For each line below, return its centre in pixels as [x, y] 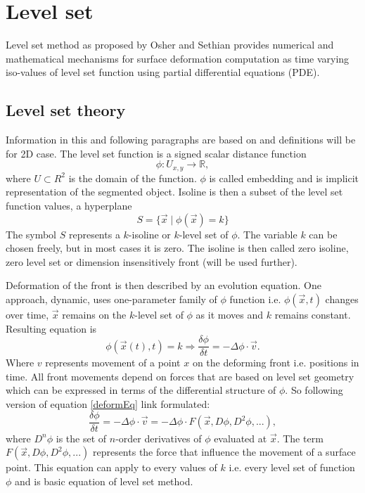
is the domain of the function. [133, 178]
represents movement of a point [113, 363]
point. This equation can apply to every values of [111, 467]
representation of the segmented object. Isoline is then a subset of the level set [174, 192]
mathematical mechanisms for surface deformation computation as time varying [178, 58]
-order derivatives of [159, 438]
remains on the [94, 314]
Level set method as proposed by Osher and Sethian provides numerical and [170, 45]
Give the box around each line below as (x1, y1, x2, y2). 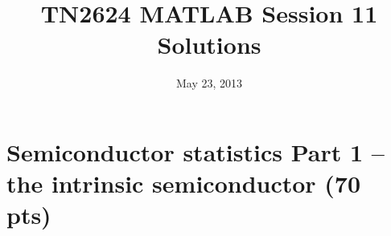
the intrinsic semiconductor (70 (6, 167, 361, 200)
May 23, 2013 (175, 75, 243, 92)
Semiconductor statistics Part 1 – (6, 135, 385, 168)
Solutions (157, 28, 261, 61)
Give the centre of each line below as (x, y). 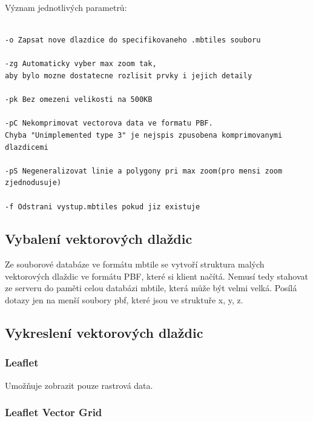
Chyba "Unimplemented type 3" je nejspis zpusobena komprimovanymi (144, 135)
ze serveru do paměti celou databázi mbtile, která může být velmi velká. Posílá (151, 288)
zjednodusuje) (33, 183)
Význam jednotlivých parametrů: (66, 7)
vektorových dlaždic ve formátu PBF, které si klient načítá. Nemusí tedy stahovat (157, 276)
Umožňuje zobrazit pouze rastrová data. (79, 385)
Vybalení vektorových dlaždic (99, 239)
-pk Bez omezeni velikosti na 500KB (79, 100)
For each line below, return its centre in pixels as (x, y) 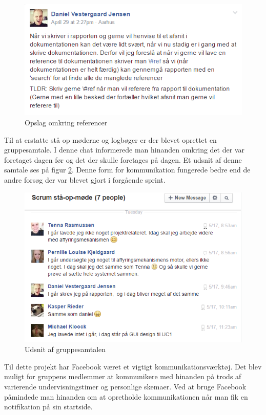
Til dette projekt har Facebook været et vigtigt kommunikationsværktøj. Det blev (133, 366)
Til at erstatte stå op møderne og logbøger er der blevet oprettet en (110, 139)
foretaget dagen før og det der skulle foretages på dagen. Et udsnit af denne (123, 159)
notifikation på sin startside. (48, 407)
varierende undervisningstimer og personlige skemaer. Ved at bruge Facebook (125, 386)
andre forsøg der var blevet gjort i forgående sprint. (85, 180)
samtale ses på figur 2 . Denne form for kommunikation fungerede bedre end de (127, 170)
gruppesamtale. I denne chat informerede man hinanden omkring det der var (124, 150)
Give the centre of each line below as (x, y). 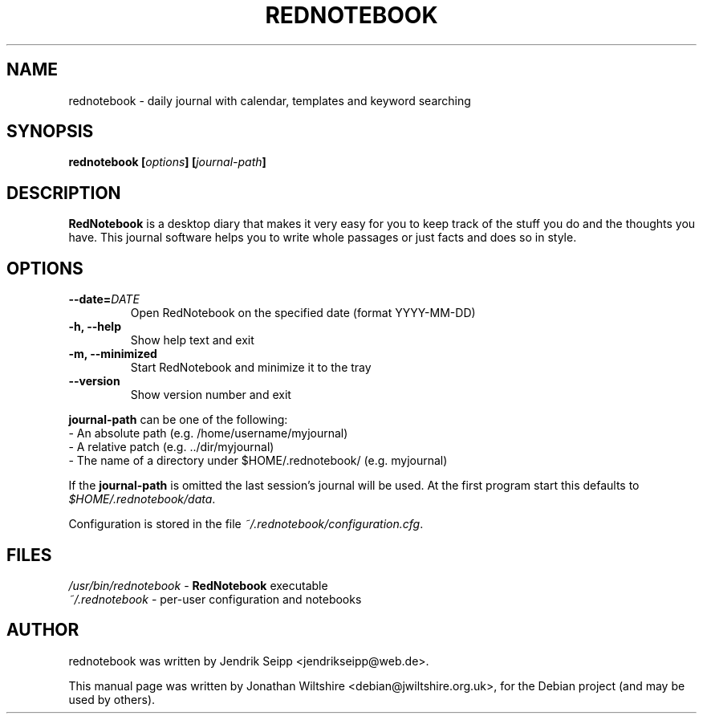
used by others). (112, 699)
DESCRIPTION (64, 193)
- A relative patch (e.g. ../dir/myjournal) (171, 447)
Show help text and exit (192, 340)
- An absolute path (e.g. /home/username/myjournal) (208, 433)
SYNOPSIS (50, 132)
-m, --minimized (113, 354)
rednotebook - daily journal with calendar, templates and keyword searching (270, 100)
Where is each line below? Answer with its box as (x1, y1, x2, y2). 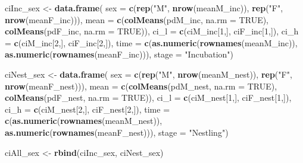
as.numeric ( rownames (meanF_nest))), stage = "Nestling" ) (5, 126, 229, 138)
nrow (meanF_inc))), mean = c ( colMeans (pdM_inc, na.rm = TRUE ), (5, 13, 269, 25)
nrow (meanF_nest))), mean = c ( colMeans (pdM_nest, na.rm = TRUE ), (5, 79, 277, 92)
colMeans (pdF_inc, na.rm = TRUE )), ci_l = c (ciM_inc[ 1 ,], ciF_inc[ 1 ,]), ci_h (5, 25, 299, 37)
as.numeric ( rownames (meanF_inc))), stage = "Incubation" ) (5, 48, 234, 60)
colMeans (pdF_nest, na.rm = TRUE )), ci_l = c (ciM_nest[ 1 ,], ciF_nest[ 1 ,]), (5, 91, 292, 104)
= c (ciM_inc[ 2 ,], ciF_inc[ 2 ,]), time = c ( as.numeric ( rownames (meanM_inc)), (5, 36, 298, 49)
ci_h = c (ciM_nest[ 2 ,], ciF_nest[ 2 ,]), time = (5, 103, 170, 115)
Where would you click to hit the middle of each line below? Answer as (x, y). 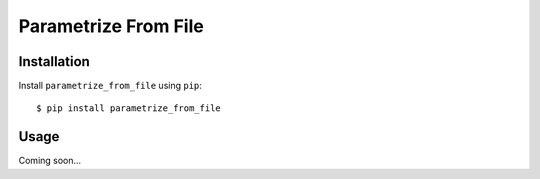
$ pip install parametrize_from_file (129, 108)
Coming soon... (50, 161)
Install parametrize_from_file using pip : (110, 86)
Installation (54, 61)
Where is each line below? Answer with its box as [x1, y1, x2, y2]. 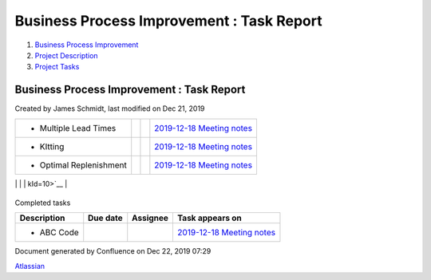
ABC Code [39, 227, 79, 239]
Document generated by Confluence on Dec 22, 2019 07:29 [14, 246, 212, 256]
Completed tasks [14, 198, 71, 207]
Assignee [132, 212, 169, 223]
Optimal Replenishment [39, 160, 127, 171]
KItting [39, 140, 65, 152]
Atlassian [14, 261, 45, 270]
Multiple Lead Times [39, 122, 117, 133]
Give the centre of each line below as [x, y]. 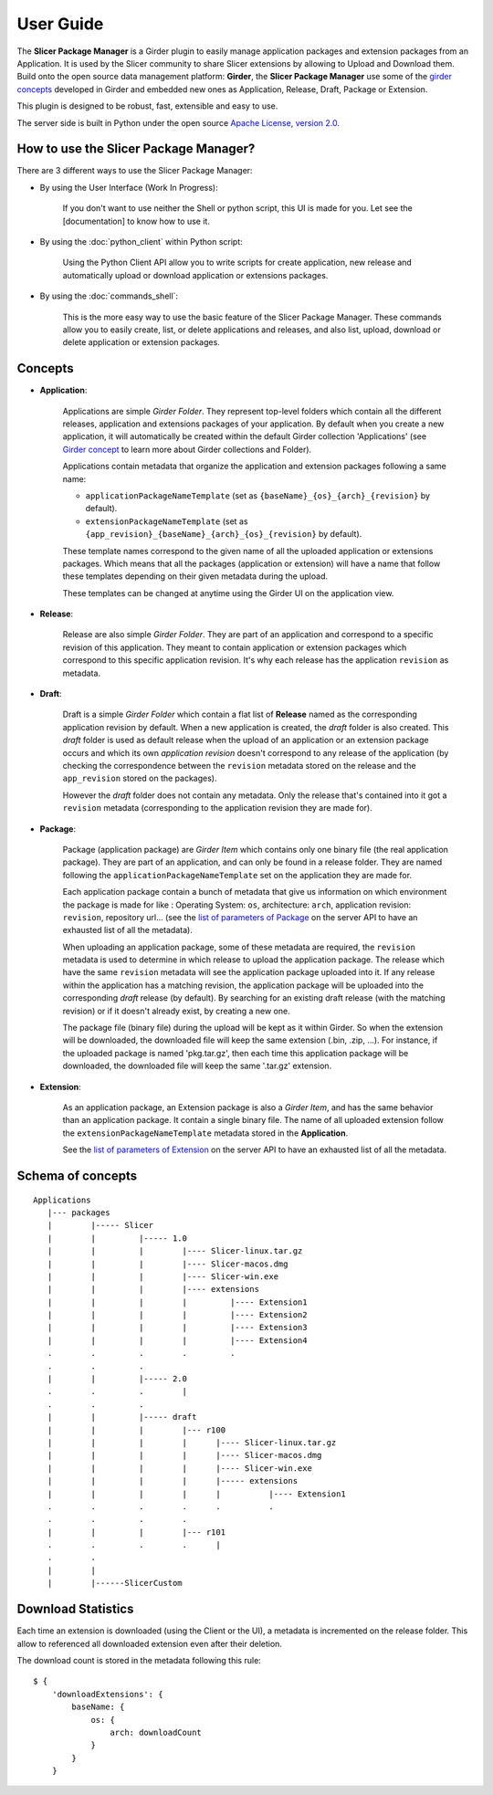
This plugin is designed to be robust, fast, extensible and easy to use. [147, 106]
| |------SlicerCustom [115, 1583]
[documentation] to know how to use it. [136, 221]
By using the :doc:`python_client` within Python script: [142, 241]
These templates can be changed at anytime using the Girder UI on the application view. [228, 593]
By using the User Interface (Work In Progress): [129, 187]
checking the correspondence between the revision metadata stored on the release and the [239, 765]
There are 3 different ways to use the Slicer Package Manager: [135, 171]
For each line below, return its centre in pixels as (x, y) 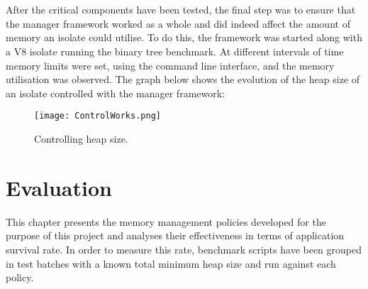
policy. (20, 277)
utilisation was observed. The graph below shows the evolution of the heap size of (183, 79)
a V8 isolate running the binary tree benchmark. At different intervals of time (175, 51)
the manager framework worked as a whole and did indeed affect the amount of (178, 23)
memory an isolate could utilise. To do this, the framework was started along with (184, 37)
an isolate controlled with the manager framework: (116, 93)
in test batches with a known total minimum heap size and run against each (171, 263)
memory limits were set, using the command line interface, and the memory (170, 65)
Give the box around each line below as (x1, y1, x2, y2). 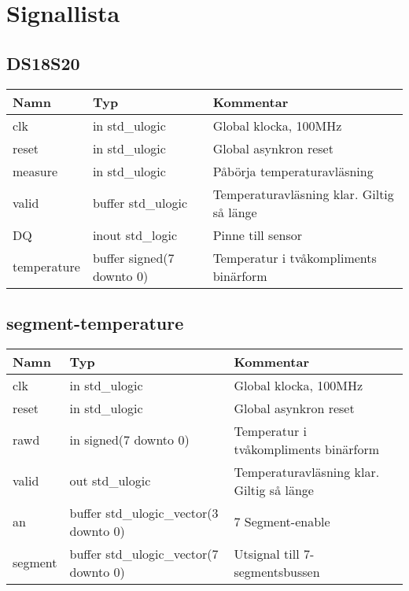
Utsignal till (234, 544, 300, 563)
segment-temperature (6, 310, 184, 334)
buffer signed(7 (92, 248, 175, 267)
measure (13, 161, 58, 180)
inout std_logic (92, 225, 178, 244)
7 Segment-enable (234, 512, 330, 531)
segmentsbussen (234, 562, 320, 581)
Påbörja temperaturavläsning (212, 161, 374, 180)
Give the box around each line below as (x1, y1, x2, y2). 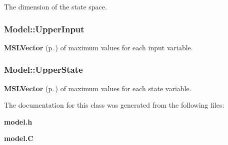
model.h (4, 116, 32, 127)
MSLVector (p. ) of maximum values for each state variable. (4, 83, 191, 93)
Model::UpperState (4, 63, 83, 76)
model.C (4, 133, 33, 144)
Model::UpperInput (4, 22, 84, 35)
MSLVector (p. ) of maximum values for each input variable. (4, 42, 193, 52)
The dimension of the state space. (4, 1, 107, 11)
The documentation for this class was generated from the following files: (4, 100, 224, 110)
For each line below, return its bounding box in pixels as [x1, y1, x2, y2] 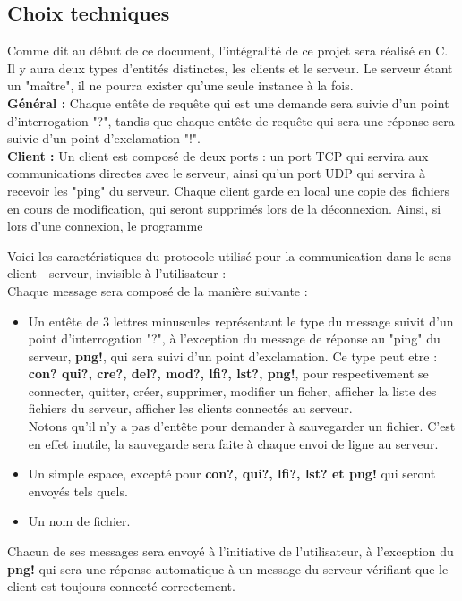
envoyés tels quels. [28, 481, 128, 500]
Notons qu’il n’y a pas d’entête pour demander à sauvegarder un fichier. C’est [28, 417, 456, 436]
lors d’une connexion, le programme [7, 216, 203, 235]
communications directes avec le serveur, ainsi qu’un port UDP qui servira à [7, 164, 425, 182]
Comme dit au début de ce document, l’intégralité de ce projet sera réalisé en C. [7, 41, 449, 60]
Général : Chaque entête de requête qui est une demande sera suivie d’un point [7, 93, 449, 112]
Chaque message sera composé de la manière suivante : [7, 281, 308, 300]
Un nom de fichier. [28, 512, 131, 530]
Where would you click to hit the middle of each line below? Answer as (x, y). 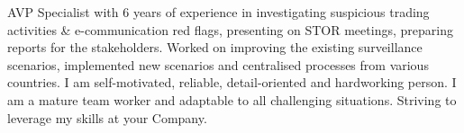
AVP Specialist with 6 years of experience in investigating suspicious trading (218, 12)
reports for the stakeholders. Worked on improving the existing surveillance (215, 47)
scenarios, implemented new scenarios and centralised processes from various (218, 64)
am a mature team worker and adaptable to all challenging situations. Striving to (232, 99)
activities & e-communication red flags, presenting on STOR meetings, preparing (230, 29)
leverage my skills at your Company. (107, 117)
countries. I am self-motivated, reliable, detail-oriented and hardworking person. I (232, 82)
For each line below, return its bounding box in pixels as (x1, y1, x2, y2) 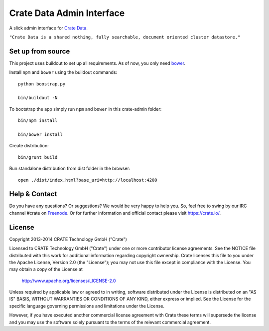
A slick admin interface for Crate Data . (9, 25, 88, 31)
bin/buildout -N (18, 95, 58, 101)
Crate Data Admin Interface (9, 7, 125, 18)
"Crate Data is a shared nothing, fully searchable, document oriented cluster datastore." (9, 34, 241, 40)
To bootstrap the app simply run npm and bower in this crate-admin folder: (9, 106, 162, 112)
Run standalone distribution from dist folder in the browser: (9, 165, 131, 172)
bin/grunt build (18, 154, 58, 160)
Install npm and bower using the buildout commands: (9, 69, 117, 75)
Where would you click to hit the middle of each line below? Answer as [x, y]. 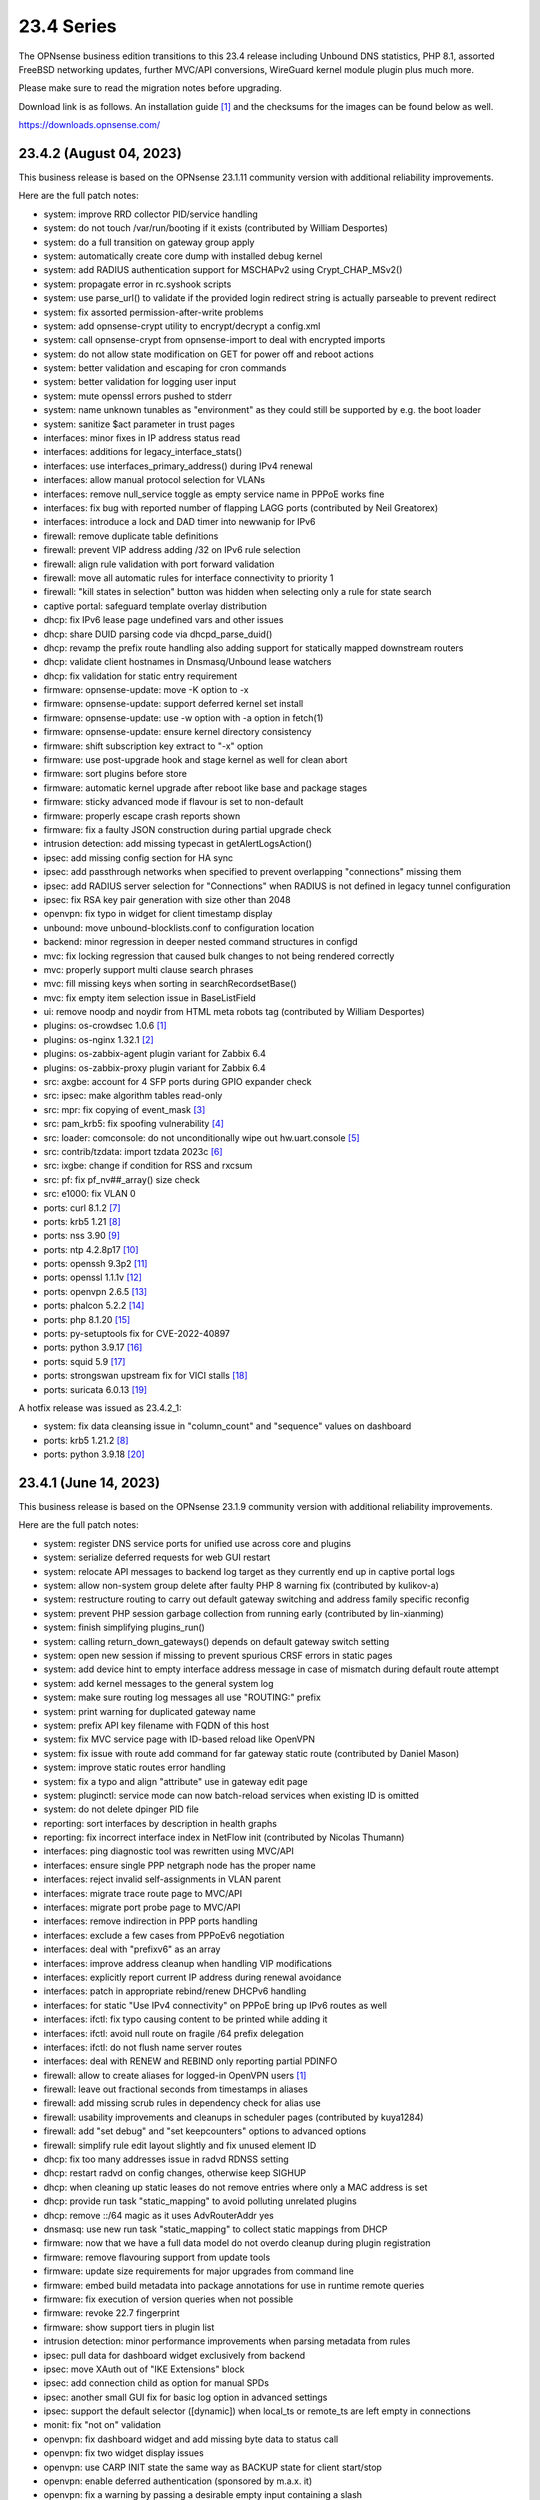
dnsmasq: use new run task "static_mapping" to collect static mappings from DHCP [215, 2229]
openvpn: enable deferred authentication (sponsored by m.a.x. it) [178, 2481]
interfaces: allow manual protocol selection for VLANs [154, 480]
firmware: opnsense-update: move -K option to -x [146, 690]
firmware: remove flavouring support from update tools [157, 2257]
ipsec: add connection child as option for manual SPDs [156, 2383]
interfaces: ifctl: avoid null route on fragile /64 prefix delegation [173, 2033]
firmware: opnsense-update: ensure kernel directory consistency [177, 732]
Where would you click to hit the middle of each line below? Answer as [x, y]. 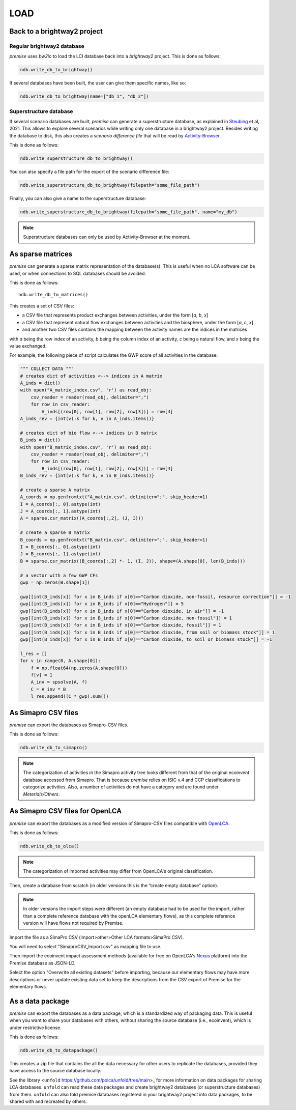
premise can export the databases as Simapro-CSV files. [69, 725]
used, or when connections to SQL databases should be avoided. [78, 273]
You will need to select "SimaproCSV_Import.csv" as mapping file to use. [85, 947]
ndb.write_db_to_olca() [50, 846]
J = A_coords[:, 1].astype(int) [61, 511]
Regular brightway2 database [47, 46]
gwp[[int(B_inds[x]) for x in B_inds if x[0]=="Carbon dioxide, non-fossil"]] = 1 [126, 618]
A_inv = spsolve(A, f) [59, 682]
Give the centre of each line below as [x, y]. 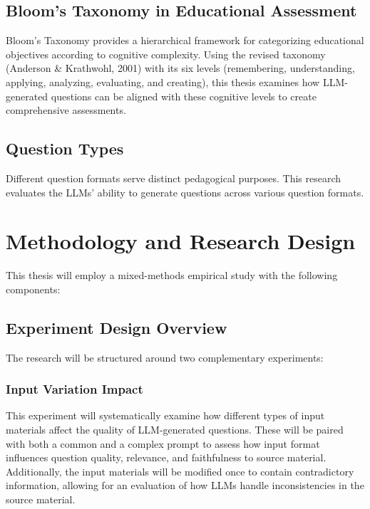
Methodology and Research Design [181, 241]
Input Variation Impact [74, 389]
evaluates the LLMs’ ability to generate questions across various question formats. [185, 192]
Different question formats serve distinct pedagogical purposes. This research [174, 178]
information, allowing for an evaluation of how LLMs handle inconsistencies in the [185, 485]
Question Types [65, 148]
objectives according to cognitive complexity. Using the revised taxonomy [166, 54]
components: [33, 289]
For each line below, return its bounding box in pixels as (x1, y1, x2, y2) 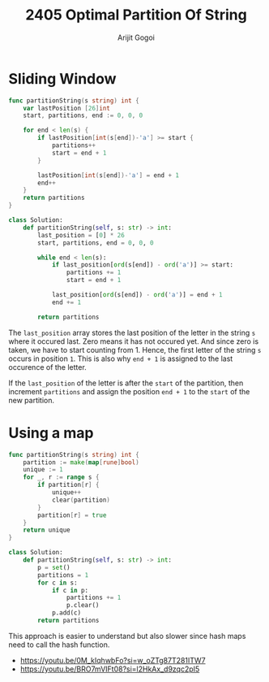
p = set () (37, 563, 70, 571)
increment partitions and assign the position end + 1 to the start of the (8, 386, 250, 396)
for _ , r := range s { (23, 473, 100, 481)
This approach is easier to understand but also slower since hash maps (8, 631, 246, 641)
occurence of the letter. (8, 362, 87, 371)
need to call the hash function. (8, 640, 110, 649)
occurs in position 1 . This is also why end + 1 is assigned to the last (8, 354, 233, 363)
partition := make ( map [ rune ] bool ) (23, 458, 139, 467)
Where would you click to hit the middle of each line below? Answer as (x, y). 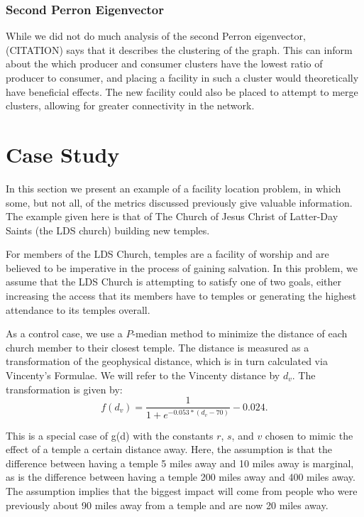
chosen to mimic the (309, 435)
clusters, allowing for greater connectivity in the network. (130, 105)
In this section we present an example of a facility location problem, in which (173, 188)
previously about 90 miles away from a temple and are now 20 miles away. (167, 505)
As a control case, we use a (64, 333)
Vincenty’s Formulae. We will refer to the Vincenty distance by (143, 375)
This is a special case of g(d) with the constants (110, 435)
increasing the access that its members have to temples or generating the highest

# Required action
Would you please copy exactly the part of the entries above that begins at the line containing "policy. (20, 277)" and ends at the line containing "memory limits were", both lines included?

# Reply
policy. (20, 277)
utilisation was observed. The graph below shows the evolution of the heap size of (183, 79)
a V8 isolate running the binary tree benchmark. At different intervals of time (175, 51)
the manager framework worked as a whole and did indeed affect the amount of (178, 23)
memory an isolate could utilise. To do this, the framework was started along with (184, 37)
an isolate controlled with the manager framework: (116, 93)
in test batches with a known total minimum heap size and run against each (171, 263)
memory limits were set, using the command line interface, and the memory (170, 65)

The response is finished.